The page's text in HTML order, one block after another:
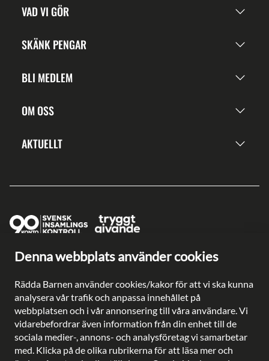
Denna webbplats använder cookies
Rädda Barnen använder cookies/kakor för att vi ska kunna
analysera vår trafik och anpassa innehållet på
webbplatsen och i vår annonsering till våra användare. Vi
vidarebefordrar även information från din enhet till de
sociala medier-, annons- och analysföretag vi samarbetar
med. Klicka på de olika rubrikerna för att läsa mer och
VAD VI GÖR
SKÄNK PENGAR
BLI MEDLEM
OM OSS
AKTUELLT
Ge en gåva direkt
Plusgiro: 90 2003-3
Bankgiro: 902-0033
Säkra betalningar med
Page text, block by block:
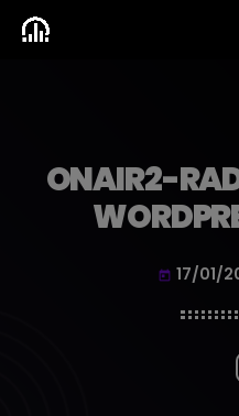
ONAIR2-
today 17/01/
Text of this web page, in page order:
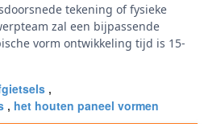
tekening of fysieke
zal een bijpassende
vorm ontwikkeling tijd is 15-
,
, het houten paneel vormen
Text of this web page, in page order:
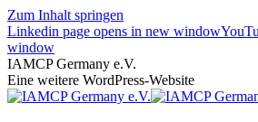
Zum Inhalt springen
Linkedin page opens in new window
window
IAMCP Germany e.V.
Eine weitere WordPress-Website
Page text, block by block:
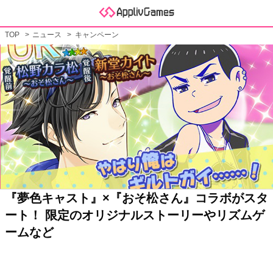
TOP ニュース キャンペーン
『夢色キャスト』×『おそ松さん』コラボがスタ
ート！ 限定のオリジナルストーリーやリズムゲ
ームなど
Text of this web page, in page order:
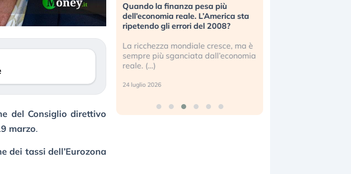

> [Work instruction]: The copy must reproduce the listing above verbatim and contain no pictures.

> [Exercise answer]:
The page's text in HTML order, one block after another:
Denna webbplats använder cookies
Rädda Barnen använder cookies/kakor för att vi ska kunna
analysera vår trafik och anpassa innehållet på
webbplatsen och i vår annonsering till våra användare. Vi
vidarebefordrar även information från din enhet till de
sociala medier-, annons- och analysföretag vi samarbetar
med. Klicka på de olika rubrikerna för att läsa mer och
VAD VI GÖR
SKÄNK PENGAR
BLI MEDLEM
OM OSS
AKTUELLT
Ge en gåva direkt
Plusgiro: 90 2003-3
Bankgiro: 902-0033
Säkra betalningar med
Page text, block by block:
ONAIR2-
today 17/01/
Text of this web page, in page order:
tekening of fysieke
zal een bijpassende
vorm ontwikkeling tijd is 15-
,
, het houten paneel vormen
Text of this web page, in page order:
Zum Inhalt springen
Linkedin page opens in new window
window
IAMCP Germany e.V.
Eine weitere WordPress-Website
Page text, block by block:
TOP ニュース キャンペーン
『夢色キャスト』×『おそ松さん』コラボがスタ
ート！ 限定のオリジナルストーリーやリズムゲ
ームなど
Text of this web page, in page order:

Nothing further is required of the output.